▶ _TASK DIRECTIONS_: Output every line below as it stands, dropping only the images.

▶ _Items listed in a dataset_:
**********
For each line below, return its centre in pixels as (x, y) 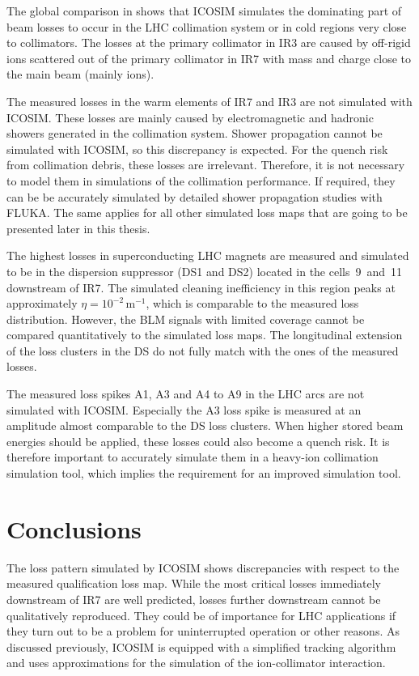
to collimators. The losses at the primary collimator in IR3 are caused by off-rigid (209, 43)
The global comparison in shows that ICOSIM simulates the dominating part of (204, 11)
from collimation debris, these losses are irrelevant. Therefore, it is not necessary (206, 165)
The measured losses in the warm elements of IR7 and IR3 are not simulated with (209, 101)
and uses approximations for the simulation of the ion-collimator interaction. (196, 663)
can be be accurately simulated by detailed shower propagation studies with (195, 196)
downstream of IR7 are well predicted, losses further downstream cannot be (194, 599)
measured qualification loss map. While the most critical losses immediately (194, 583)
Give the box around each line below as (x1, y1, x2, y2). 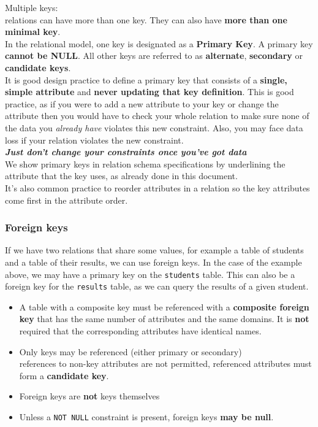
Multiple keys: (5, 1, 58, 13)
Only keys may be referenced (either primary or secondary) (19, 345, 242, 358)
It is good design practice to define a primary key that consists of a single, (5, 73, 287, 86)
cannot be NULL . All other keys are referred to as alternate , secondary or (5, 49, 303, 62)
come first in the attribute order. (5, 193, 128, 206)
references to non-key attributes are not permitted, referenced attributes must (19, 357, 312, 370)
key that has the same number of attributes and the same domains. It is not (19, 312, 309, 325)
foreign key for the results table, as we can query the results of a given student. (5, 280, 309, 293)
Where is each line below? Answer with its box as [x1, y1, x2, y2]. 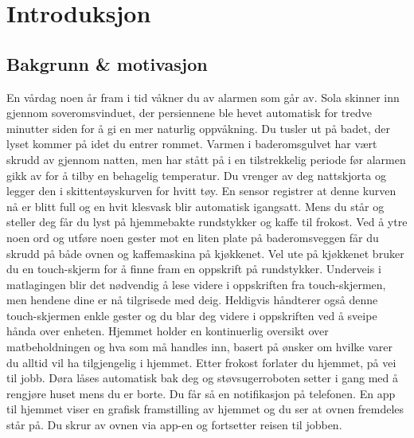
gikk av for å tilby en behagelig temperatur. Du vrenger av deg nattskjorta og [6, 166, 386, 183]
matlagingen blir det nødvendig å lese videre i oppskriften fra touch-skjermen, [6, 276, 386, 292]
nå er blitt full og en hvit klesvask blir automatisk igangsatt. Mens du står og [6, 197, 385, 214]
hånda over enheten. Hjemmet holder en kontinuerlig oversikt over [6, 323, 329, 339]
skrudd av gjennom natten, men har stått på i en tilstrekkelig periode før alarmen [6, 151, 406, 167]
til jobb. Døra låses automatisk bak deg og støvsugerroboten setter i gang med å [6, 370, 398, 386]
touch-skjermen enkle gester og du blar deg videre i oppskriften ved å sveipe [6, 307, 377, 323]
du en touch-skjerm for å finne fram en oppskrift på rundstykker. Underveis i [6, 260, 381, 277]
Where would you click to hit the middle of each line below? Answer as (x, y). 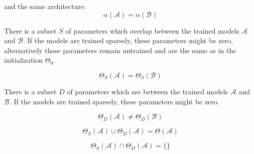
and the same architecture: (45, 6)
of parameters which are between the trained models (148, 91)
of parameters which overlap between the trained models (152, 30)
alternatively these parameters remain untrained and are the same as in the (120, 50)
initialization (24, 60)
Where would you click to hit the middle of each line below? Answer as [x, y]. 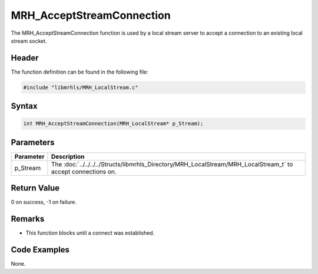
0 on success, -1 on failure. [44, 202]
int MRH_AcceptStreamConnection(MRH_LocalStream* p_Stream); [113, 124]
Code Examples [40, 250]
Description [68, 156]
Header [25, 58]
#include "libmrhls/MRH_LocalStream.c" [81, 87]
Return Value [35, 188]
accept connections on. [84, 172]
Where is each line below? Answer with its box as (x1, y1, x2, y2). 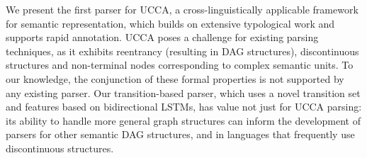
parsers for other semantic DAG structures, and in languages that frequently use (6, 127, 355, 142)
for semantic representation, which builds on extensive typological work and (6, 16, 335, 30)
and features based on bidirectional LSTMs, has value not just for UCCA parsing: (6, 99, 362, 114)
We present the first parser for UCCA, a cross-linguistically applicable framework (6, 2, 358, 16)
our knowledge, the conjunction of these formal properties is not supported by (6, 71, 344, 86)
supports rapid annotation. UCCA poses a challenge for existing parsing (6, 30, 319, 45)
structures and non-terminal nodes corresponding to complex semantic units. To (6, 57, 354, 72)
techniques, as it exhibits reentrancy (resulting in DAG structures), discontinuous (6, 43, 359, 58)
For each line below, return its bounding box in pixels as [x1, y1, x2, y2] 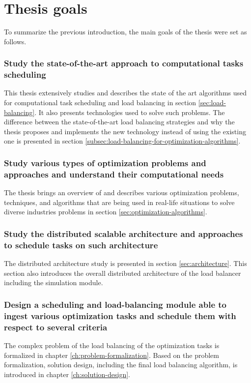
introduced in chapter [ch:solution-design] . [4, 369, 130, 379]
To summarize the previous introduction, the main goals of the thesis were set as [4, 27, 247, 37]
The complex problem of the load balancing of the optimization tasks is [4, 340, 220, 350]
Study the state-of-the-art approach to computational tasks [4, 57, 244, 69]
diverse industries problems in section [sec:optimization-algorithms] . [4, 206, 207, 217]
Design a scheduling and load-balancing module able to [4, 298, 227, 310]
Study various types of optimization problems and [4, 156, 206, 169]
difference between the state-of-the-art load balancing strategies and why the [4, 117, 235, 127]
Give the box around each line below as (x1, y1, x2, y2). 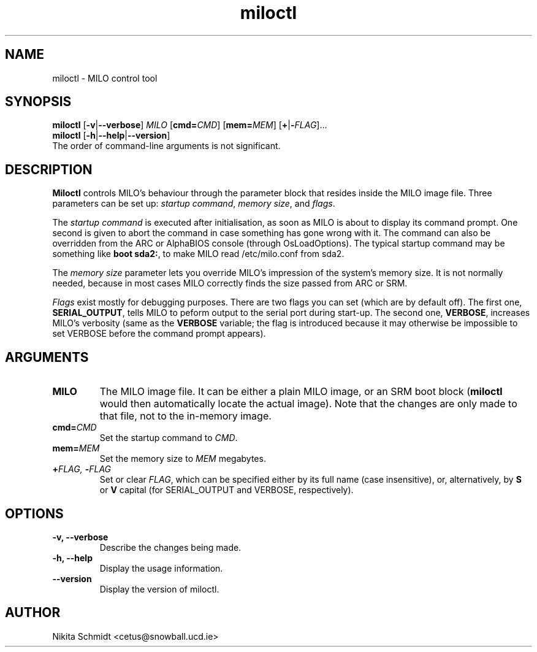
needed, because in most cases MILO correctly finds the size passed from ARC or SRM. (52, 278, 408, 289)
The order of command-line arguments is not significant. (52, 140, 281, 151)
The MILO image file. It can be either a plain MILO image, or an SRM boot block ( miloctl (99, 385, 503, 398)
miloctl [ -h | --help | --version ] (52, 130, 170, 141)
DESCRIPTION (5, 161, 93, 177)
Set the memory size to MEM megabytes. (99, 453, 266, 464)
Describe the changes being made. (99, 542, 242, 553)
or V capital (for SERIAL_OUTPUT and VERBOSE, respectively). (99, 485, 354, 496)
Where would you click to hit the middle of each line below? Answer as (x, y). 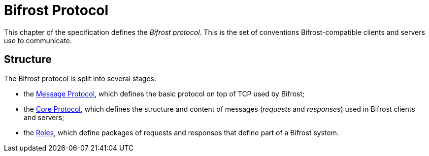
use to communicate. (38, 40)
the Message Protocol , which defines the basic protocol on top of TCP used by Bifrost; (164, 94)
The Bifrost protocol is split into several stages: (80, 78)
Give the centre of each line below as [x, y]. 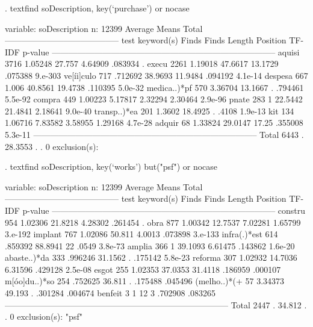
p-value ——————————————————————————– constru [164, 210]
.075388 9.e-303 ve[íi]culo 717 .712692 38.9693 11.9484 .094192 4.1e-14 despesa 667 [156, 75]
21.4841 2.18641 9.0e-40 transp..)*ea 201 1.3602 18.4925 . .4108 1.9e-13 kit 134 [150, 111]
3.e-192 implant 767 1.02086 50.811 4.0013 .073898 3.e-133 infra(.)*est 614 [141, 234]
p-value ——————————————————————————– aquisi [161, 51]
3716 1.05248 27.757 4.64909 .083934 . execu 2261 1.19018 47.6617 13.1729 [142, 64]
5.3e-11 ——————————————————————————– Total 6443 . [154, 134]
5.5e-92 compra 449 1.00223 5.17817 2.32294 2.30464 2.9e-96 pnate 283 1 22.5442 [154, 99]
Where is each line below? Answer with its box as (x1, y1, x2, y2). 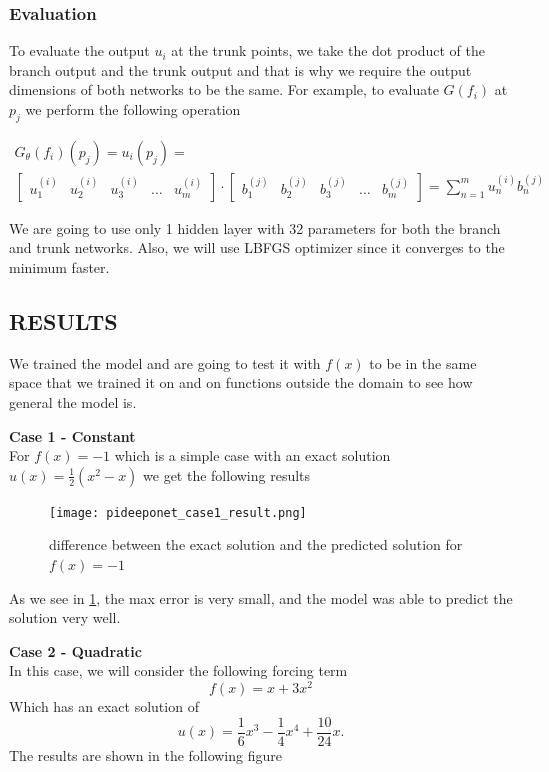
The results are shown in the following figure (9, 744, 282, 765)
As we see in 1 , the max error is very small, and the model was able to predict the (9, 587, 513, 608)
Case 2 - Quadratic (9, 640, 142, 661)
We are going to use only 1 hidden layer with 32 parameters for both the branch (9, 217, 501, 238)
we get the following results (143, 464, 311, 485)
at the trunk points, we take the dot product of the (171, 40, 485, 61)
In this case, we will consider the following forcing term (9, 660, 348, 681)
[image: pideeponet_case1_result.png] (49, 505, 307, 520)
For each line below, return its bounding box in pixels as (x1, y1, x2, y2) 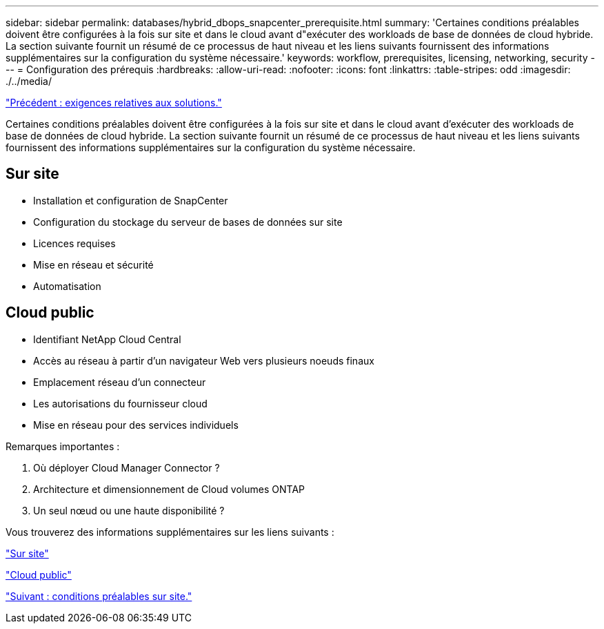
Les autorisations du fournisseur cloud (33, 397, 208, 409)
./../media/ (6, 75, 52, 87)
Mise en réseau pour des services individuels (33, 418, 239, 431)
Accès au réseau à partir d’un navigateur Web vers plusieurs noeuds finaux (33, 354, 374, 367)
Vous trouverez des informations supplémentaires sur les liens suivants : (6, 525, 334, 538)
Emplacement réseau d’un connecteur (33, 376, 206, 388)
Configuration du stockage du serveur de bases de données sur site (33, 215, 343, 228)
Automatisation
**********
▶ _SOLUTION FOR THIS EXERCISE_:
For each line below, return its centre in pixels as (x, y) 
to collimators. The losses at the primary collimator in IR3 are caused by off-rigid (209, 43)
The global comparison in shows that ICOSIM simulates the dominating part of (204, 11)
from collimation debris, these losses are irrelevant. Therefore, it is not necessary (206, 165)
The measured losses in the warm elements of IR7 and IR3 are not simulated with (209, 101)
and uses approximations for the simulation of the ion-collimator interaction. (196, 663)
can be be accurately simulated by detailed shower propagation studies with (195, 196)
downstream of IR7 are well predicted, losses further downstream cannot be (194, 599)
measured qualification loss map. While the most critical losses immediately (194, 583)
Give the box around each line below as (x1, y1, x2, y2). 
Multiple keys: (5, 1, 58, 13)
Only keys may be referenced (either primary or secondary) (19, 345, 242, 358)
It is good design practice to define a primary key that consists of a single, (5, 73, 287, 86)
cannot be NULL . All other keys are referred to as alternate , secondary or (5, 49, 303, 62)
come first in the attribute order. (5, 193, 128, 206)
references to non-key attributes are not permitted, referenced attributes must (19, 357, 312, 370)
key that has the same number of attributes and the same domains. It is not (19, 312, 309, 325)
foreign key for the results table, as we can query the results of a given student. (5, 280, 309, 293)
Where is each line below? Answer with its box as [x1, y1, x2, y2]. 
gikk av for å tilby en behagelig temperatur. Du vrenger av deg nattskjorta og [6, 166, 386, 183]
matlagingen blir det nødvendig å lese videre i oppskriften fra touch-skjermen, [6, 276, 386, 292]
nå er blitt full og en hvit klesvask blir automatisk igangsatt. Mens du står og [6, 197, 385, 214]
hånda over enheten. Hjemmet holder en kontinuerlig oversikt over [6, 323, 329, 339]
skrudd av gjennom natten, men har stått på i en tilstrekkelig periode før alarmen [6, 151, 406, 167]
til jobb. Døra låses automatisk bak deg og støvsugerroboten setter i gang med å [6, 370, 398, 386]
touch-skjermen enkle gester og du blar deg videre i oppskriften ved å sveipe [6, 307, 377, 323]
du en touch-skjerm for å finne fram en oppskrift på rundstykker. Underveis i [6, 260, 381, 277]
Where would you click to hit the middle of each line below? Answer as (x, y). 
and the same architecture: (45, 6)
of parameters which are between the trained models (148, 91)
of parameters which overlap between the trained models (152, 30)
alternatively these parameters remain untrained and are the same as in the (120, 50)
initialization (24, 60)
Where would you click to hit the middle of each line below? Answer as [x, y]. 
0 on success, -1 on failure. [44, 202]
int MRH_AcceptStreamConnection(MRH_LocalStream* p_Stream); [113, 124]
Code Examples [40, 250]
Description [68, 156]
Header [25, 58]
#include "libmrhls/MRH_LocalStream.c" [81, 87]
Return Value [35, 188]
accept connections on. [84, 172]
Where is each line below? Answer with its box as (x1, y1, x2, y2). 
parsers for other semantic DAG structures, and in languages that frequently use (6, 127, 355, 142)
for semantic representation, which builds on extensive typological work and (6, 16, 335, 30)
and features based on bidirectional LSTMs, has value not just for UCCA parsing: (6, 99, 362, 114)
We present the first parser for UCCA, a cross-linguistically applicable framework (6, 2, 358, 16)
our knowledge, the conjunction of these formal properties is not supported by (6, 71, 344, 86)
supports rapid annotation. UCCA poses a challenge for existing parsing (6, 30, 319, 45)
structures and non-terminal nodes corresponding to complex semantic units. To (6, 57, 354, 72)
techniques, as it exhibits reentrancy (resulting in DAG structures), discontinuous (6, 43, 359, 58)
For each line below, return its bounding box in pixels as [x1, y1, x2, y2] 
introduced in chapter [ch:solution-design] . [4, 369, 130, 379]
To summarize the previous introduction, the main goals of the thesis were set as [4, 27, 247, 37]
The complex problem of the load balancing of the optimization tasks is [4, 340, 220, 350]
Study the state-of-the-art approach to computational tasks [4, 57, 244, 69]
diverse industries problems in section [sec:optimization-algorithms] . [4, 206, 207, 217]
Design a scheduling and load-balancing module able to [4, 298, 227, 310]
Study various types of optimization problems and [4, 156, 206, 169]
difference between the state-of-the-art load balancing strategies and why the [4, 117, 235, 127]
Give the box around each line below as (x1, y1, x2, y2). 
needed, because in most cases MILO correctly finds the size passed from ARC or SRM. (52, 278, 408, 289)
The order of command-line arguments is not significant. (52, 140, 281, 151)
The MILO image file. It can be either a plain MILO image, or an SRM boot block ( miloctl (99, 385, 503, 398)
miloctl [ -h | --help | --version ] (52, 130, 170, 141)
DESCRIPTION (5, 161, 93, 177)
Set the memory size to MEM megabytes. (99, 453, 266, 464)
Describe the changes being made. (99, 542, 242, 553)
or V capital (for SERIAL_OUTPUT and VERBOSE, respectively). (99, 485, 354, 496)
Where would you click to hit the middle of each line below? Answer as (x, y). 
use to communicate. (38, 40)
the Message Protocol , which defines the basic protocol on top of TCP used by Bifrost; (164, 94)
The Bifrost protocol is split into several stages: (80, 78)
Give the centre of each line below as [x, y]. 
p-value ——————————————————————————– constru [164, 210]
.075388 9.e-303 ve[íi]culo 717 .712692 38.9693 11.9484 .094192 4.1e-14 despesa 667 [156, 75]
21.4841 2.18641 9.0e-40 transp..)*ea 201 1.3602 18.4925 . .4108 1.9e-13 kit 134 [150, 111]
3.e-192 implant 767 1.02086 50.811 4.0013 .073898 3.e-133 infra(.)*est 614 [141, 234]
p-value ——————————————————————————– aquisi [161, 51]
3716 1.05248 27.757 4.64909 .083934 . execu 2261 1.19018 47.6617 13.1729 [142, 64]
5.3e-11 ——————————————————————————– Total 6443 . [154, 134]
5.5e-92 compra 449 1.00223 5.17817 2.32294 2.30464 2.9e-96 pnate 283 1 22.5442 [154, 99]
Where is each line below? Answer with its box as (x1, y1, x2, y2). 
The results are shown in the following figure (9, 744, 282, 765)
As we see in 1 , the max error is very small, and the model was able to predict the (9, 587, 513, 608)
Case 2 - Quadratic (9, 640, 142, 661)
We are going to use only 1 hidden layer with 32 parameters for both the branch (9, 217, 501, 238)
we get the following results (143, 464, 311, 485)
at the trunk points, we take the dot product of the (171, 40, 485, 61)
In this case, we will consider the following forcing term (9, 660, 348, 681)
[image: pideeponet_case1_result.png] (49, 505, 307, 520)
For each line below, return its bounding box in pixels as (x1, y1, x2, y2) 
Les autorisations du fournisseur cloud (33, 397, 208, 409)
./../media/ (6, 75, 52, 87)
Mise en réseau pour des services individuels (33, 418, 239, 431)
Accès au réseau à partir d’un navigateur Web vers plusieurs noeuds finaux (33, 354, 374, 367)
Vous trouverez des informations supplémentaires sur les liens suivants : (6, 525, 334, 538)
Emplacement réseau d’un connecteur (33, 376, 206, 388)
Configuration du stockage du serveur de bases de données sur site (33, 215, 343, 228)
Automatisation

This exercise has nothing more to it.